De l'ambition à la réalité, que reste-t-il de la vision "zéro déchet" ?
Par Christian Block, Lex Kleren Changer en allemand pour l'article original
Lorsque le ministre de l'Environnement Claude Turmes a promis en 2022 de mettre le Luxembourg sur la voie d'une société "zéro déchet", la Chambre des députés a adopté l'une des réformes les plus ambitieuses en matière de déchets en Europe. Trois ans plus tard, une partie de cette réforme risque d'être compromise. La question est de savoir jusqu'où peut aller l'ambition environnementale lorsque la mise en œuvre s'avère difficile.

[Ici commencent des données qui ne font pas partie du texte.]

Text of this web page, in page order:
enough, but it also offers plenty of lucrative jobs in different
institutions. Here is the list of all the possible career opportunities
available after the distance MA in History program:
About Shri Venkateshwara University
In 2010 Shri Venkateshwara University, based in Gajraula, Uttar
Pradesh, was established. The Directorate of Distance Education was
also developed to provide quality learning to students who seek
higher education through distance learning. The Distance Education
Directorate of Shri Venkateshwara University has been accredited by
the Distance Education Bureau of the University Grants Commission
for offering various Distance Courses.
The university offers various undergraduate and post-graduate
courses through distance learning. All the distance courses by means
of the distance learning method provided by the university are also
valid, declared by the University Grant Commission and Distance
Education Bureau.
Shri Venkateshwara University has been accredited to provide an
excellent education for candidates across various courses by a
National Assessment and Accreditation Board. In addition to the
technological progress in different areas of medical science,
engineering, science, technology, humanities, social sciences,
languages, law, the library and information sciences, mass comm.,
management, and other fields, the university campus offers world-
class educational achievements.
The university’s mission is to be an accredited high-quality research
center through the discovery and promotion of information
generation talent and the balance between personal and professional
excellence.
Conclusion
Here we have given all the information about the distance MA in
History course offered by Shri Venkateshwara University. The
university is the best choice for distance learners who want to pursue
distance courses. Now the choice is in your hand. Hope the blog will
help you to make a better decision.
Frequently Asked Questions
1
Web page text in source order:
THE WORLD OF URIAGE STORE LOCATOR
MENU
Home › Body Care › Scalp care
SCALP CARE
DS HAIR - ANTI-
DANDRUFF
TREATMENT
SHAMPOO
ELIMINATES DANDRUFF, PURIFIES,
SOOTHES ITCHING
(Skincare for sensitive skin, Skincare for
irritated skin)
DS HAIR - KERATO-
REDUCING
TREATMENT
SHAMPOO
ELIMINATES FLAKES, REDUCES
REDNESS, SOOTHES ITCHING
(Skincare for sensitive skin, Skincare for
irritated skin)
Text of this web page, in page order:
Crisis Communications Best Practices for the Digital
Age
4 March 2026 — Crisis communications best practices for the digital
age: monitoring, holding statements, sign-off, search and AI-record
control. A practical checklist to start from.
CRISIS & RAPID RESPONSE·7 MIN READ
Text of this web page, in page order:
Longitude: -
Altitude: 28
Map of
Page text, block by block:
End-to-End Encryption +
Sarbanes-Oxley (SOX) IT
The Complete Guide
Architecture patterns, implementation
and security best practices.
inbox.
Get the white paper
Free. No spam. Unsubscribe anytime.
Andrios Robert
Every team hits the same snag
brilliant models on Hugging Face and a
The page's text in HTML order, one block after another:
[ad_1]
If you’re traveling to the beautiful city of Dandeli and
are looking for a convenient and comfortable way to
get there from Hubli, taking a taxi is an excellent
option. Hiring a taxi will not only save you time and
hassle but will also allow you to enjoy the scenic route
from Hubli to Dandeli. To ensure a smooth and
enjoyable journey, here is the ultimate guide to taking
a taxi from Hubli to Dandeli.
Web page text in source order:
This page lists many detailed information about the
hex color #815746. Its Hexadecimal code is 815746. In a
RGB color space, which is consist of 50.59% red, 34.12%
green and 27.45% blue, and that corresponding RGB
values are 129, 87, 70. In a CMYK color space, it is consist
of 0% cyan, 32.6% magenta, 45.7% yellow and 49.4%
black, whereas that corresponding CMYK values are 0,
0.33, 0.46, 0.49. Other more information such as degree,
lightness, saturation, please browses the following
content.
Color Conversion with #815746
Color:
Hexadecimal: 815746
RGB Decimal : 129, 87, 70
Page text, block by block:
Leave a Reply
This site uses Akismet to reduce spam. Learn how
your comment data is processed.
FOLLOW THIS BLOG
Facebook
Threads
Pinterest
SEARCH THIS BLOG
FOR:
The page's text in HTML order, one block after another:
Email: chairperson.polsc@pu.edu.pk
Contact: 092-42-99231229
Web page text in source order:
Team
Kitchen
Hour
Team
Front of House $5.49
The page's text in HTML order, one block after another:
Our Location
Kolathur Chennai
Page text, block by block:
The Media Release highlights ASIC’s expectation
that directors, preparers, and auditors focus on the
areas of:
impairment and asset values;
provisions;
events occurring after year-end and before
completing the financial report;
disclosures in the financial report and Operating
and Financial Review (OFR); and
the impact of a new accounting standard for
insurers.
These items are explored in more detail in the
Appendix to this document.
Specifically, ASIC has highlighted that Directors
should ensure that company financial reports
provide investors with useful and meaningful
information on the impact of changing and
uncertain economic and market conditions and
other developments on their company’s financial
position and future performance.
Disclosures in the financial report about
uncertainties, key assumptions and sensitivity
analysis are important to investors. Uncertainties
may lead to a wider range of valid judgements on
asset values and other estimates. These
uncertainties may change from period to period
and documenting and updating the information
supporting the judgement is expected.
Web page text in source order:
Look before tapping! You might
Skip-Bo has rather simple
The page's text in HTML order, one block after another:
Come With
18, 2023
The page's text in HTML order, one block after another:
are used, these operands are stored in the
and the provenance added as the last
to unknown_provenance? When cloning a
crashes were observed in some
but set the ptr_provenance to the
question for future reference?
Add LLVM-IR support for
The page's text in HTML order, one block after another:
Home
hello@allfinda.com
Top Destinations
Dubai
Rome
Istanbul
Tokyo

"Mir brénge Lëtzebuerg elo wierklech op de Wee ewech vun enger Wegwerfgesellschaft hin zu enger Zero-Waste-, Null-Offall-Gesellschaft" ("Nous sommes en train de faire passer le Luxembourg d'une société du tout-jetable à une société du zéro gaspillage et du zéro déchet"). On pouvait difficilement viser plus haut que Claude Turmes (déi gréng), en sa qualité de ministre de l'Environnement, du Climat et du Développement durable, lors de sa prise de position au Parlement en avril 2022 sur le paquet relatif à l'économie circulaire. Auparavant, les porte-parole des différents groupes et formations politiques s'étaient exprimé·e·s pendant plus de deux heures sur les cinq projets de loi au total. Avec la réforme complète de la législation sur les déchets, la coalition du DP, du LSAP et des gréng est allée plus loin que les directives européennes qu'elle devait transposer dans le droit national.

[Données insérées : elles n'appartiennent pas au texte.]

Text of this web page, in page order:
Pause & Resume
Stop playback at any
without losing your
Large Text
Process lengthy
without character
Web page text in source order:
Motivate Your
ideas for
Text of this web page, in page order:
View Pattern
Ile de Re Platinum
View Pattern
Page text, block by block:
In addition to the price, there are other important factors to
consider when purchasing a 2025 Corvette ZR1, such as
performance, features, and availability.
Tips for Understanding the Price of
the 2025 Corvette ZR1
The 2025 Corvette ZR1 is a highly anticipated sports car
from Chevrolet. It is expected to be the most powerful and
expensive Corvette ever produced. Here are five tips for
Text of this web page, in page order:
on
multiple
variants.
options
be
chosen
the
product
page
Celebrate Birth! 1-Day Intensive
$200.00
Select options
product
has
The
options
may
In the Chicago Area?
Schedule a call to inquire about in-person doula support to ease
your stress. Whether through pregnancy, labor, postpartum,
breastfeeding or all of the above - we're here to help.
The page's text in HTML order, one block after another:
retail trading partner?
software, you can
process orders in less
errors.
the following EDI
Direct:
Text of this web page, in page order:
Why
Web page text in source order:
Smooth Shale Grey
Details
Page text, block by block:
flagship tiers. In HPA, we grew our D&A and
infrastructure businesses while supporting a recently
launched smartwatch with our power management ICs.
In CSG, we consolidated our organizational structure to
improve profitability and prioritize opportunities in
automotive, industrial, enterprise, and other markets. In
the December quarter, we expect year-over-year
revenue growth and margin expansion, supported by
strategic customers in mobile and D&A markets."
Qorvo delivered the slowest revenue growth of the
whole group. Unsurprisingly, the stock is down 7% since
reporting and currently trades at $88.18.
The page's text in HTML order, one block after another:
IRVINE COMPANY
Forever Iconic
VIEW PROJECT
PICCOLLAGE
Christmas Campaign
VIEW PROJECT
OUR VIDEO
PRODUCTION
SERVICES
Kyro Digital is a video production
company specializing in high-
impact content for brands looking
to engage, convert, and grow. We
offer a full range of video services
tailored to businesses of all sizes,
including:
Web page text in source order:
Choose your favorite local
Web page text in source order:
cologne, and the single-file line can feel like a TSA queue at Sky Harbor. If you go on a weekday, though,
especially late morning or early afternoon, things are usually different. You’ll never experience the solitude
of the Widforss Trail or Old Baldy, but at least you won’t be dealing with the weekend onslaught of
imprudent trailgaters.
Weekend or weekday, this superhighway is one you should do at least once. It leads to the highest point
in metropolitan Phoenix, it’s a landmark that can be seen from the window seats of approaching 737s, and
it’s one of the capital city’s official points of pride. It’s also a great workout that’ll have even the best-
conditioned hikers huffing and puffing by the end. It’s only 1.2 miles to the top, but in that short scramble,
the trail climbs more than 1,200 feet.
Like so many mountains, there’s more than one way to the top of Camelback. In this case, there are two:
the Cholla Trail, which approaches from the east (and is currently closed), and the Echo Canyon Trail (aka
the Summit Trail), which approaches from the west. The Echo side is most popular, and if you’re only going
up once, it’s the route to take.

Dans le contexte de la percée de la Conférence de Paris sur le climat sept ans plus tôt, d'une mobilisation civile sans précédent, par exemple sous la forme des manifestations Fridays for Future, mais aussi de la pandémie du Covid-19 qui a conduit à une remise en question des habitudes de consommation et a encouragé des comportements plus durables, déi gréng, stimulé·e·s par leur éclatant succès électoral lors des élections législatives de 2018, y ont manifestement vu un terrain fertile.
Mais quelques années plus tard, le vent semble avoir tourné. Les entreprises demandent une réduction de la bureaucratie et des obligations, arguant que ce correctif est nécessaire pour ne pas étouffer l'activité économique. D'un autre côté, les défenseur·euse·s de l'environnement et du climat craignent une dérégulation complète face à une perte alarmante de la biodiversité et tirent la sonnette d'alarme.